Imeldific Night at Livin’ La Vida Imelda

Last February 4, 2012, a Saturday, I woke up from slumber and immediately opened my Facebook. I was not expecting much since my friends would most probably be out somewhere. Seeing my contact’s recent statuses, I suddenly noticed an announcement from Carlos Celdran that he will having a Blogger’s Barter for Livin’ La Vida Imelda (The Performance). More than caffeine, this jolted me awake and I immediately opened my blog email – to send in my intentions to watch the show. I was not expecting to make it to the first twenty (20) bloggers to make it but I felt that it might be a lucky day.

Just as I thought that I did not make it to the cut off since there was no immediate reply, I resigned to seeing this performance on another day as a paying guest. However, last February 5, 2012 (Sunday), I woke to good news! I was one of those who made it to the cut-off. I was thrilled that I even posted it on my blog’s like page which drew comments from other bloggers who also made it for the Blogger’s Barter. Just as my fellow bloggers already had something for the barter, I was still basically arguing with myself with which to give. I realized that since Carlos is a “Bacólod-addict” of sorts, I gave him a box of Merci Pasalubong.

From my little niche in Ortigas, I commuted to the venue at Yupangco Building in Chino Roces Avenue or what we popularly know as Pasong Tamo. From the MRT’s Shaw Boulevard Station, I took the train to the Magallanes Station which always give me funny smiles. I decided to cool down a bit at Alphaland Southgate Tower to update my blog with an article about PUREZA’s film director Jay Abello. After eating my early dinner, I decided to go to Silverlens Gallery by taking a tricycle. I did not have a hard time finding the building. At the entrance I met a fellow blogger, Cristina Raposa of Style Espresso who also availed of the barter.

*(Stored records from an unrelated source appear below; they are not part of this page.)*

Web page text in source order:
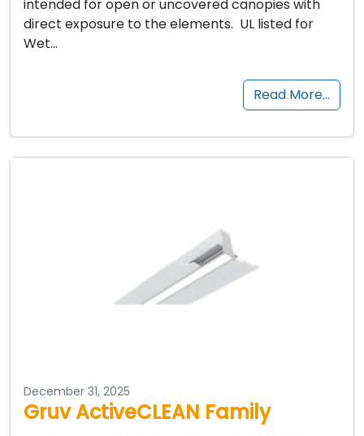
intended for open or uncovered canopies with
direct exposure to the elements. UL listed for
Wet…
Read More…
December 31, 2025
Gruv ActiveCLEAN Family
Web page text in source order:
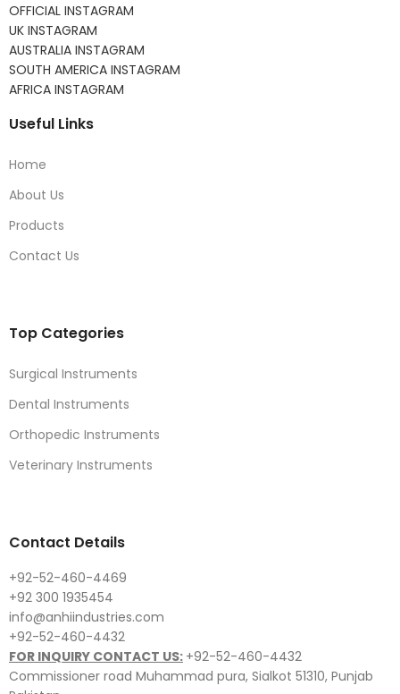
OFFICIAL INSTAGRAM
UK INSTAGRAM
AUSTRALIA INSTAGRAM
SOUTH AMERICA INSTAGRAM
AFRICA INSTAGRAM
Useful Links
Home
About Us
Products
Contact Us
Top Categories
Surgical Instruments
Dental Instruments
Orthopedic Instruments
Veterinary Instruments
Contact Details
+92-52-460-4469
+92 300 1935454
info@anhiindustries.com
+92-52-460-4432
FOR INQUIRY CONTACT US: +92-52-460-4432
Commissioner road Muhammad pura, Sialkot 51310, Punjab

I was just in time for the opening of the venue at 7:30pm and did not have to wait. Entering the venue, I immediately noticed some minimalist renderings of Imelda-commissioned structures in the CCP Complex using electrical tape! What made me happier is the fact that the artist is also of proud Negrénse heritage. I took the last seat of the third row for me to have a good vantage point of the performance. Minutes before the performance, I noticed steady streams of foreign guests who also came to see the show. Somehow I think that a Carlos Celdran in any show would always draw good crowd. I am privileged to be one of them as well.

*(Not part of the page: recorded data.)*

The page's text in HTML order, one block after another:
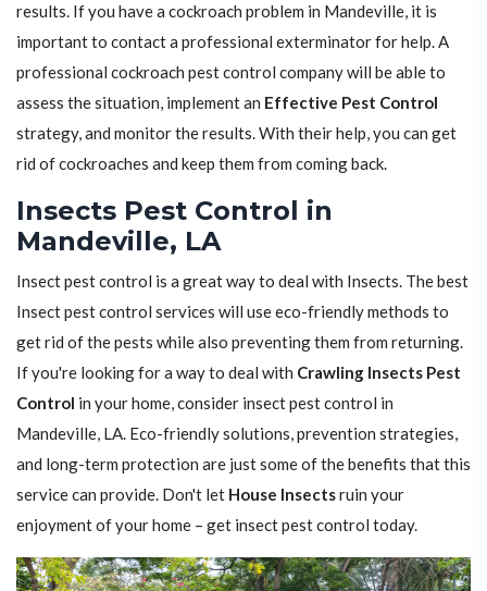
results. If you have a cockroach problem in Mandeville, it is
important to contact a professional exterminator for help. A
professional cockroach pest control company will be able to
assess the situation, implement an Effective Pest Control
strategy, and monitor the results. With their help, you can get
rid of cockroaches and keep them from coming back.
Insects Pest Control in
Mandeville, LA
Insect pest control is a great way to deal with Insects. The best
Insect pest control services will use eco-friendly methods to
get rid of the pests while also preventing them from returning.
If you're looking for a way to deal with Crawling Insects Pest
Control in your home, consider insect pest control in
Mandeville, LA. Eco-friendly solutions, prevention strategies,
and long-term protection are just some of the benefits that this
service can provide. Don't let House Insectsruin your
enjoyment of your home – get insect pest control today.
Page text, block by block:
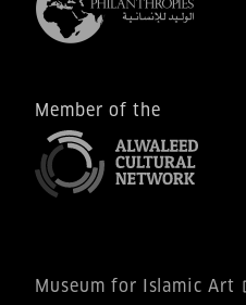
Member of the
Museum for Islamic Art

The show started with a video that summarizes parts of Philippine history. Indeed, the Philippines is one curious case from nearby Southeast Asian neighbors. Series of colonizers like the Spaniards, Americans and Japanese have since passed by and ruled island after island yet we seem to have an unbelievable obsession for our colonizers, particularly the Americans, among neighbors that so hate their former colonizers still. Much of Imelda Marcos’ time revolves around American influence from the liberation to the times of recovery to the Presidency of his husband. Everything has to do with these Americans and their ultimate interest.

The show definitely had the boom that I always see with Carlos Celdran’s performance. This boom is a unique class of its own and I call “Carlosian”. How do you know? Imelda Marcos’ very own identity and birth is already a center of controversy. This beauty of Leyte definitely carries even now a mysterious charm and some rumors that we may never confirm. Imelda herself was initially not accepted in the mainstream alta-sociedad even with her Romualdez roots. Her marriage to an Ilocano politico, their rise to powers is as mysterious as the rumors that surrounds them but one thing’s sure, they changed the country so much forever.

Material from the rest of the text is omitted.